Sieben Milliarden Menschen leben jetzt auf unserem Planeten – wenn die UNO richtig gezählt hat. Was sagt eigentlich der Papst zum Thema Bevölkerungswachstum? Hier ist die Antwort – drei Auszüge aus seiner letzten Enzyklika „Caritas in Veritate".
„In der Bevölkerungszunahme die Hauptursache der Unterentwicklung zu sehen, ist – auch in wirtschaftlicher Hinsicht – unkorrekt. Man braucht nur einerseits an den bedeutenden Rückgang der Kindersterblichkeit und die Verlängerung des durchschnittlichen Lebensalters in neuen wirtschaftlich entwickelten Ländern zu denken und andererseits an die deutlichen Zeichen einer Krise in solchen Gesellschaften, die einen beunruhigenden Geburtenrückgang verzeichnen…
Die moralisch verantwortungsvolle Offenheit für das Leben ist ein sozialer und wirtschaftlicher Reichtum. Große Nationen haben auch dank der großen Zahl und der Fähigkeiten ihrer Einwohner aus dem Elend herausfinden können.

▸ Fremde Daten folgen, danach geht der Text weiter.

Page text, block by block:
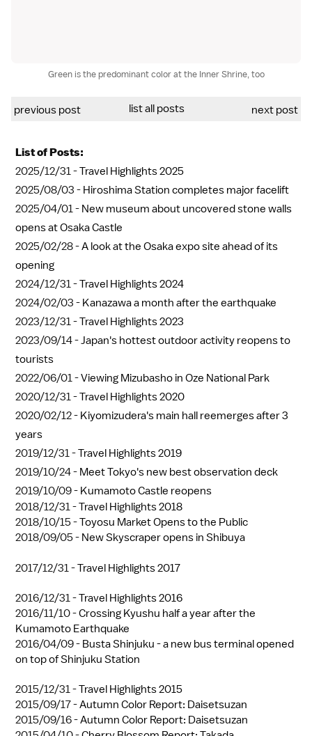
Green is the predominant color at the Inner Shrine, too
previous post list all posts next post
List of Posts:
2025/12/31 -Travel Highlights 2025
2025/08/03 - Hiroshima Station completes major facelift
2025/04/01 - New museum about uncovered stone walls
opens at Osaka Castle
2025/02/28 -A look at the Osaka expo site ahead of its
opening
2024/12/31 -Travel Highlights 2024
2024/02/03 - Kanazawa a month after the earthquake
2023/12/31 -Travel Highlights 2023
2023/09/14 -Japan's hottest outdoor activity reopens to
tourists
2022/06/01 -Viewing Mizubasho in Oze National Park
2020/12/31 -Travel Highlights 2020
2020/02/12 - Kiyomizudera's main hall reemerges after 3
years
2019/12/31 -Travel Highlights 2019
2019/10/24 - Meet Tokyo's new best observation deck
2019/10/09 - Kumamoto Castle reopens
2018/12/31 -Travel Highlights 2018
2018/10/15 -Toyosu Market Opens to the Public
2018/09/05 - New Skyscraper opens in Shibuya
2017/12/31 -Travel Highlights 2017
2016/12/31 -Travel Highlights 2016
2016/11/10 -Crossing Kyushu half a year after the
Kumamoto Earthquake
2016/04/09 - Busta Shinjuku - a new bus terminal opened
on top of Shinjuku Station
2015/12/31 -Travel Highlights 2015
2015/09/17 -Autumn Color Report: Daisetsuzan
2015/09/16 -Autumn Color Report: Daisetsuzan

Umgekehrt erleben einst blühende Nationen jetzt wegen des Geburtenrückgangs eine Phase der Unsicherheit und in manchen Fällen sogar ihres Niedergangs – ein entscheidendes Problem gerade für die Wohlstandsgesellschaften. Der Geburtenrückgang, der die Bevölkerungszahl manchmal unter den kritischen demographischen Wert sinken läßt, stürzt auch die Sozialhilfesysteme in die Krise, führt zur Erhöhung der Kosten, schränkt die Rückstellung von Ersparnissen und in der Folge die für die Investitionen nötigen finanziellen Ressourcen ein, reduziert die Verfügbarkeit qualifizierter Arbeitskräfte und verringert das Reservoir der »Köpfe«, aus dem man für die Bedürfnisse der Nation schöpfen muss. Die Offenheit für das Leben steht im Zentrum der wahren Entwicklung." (rv)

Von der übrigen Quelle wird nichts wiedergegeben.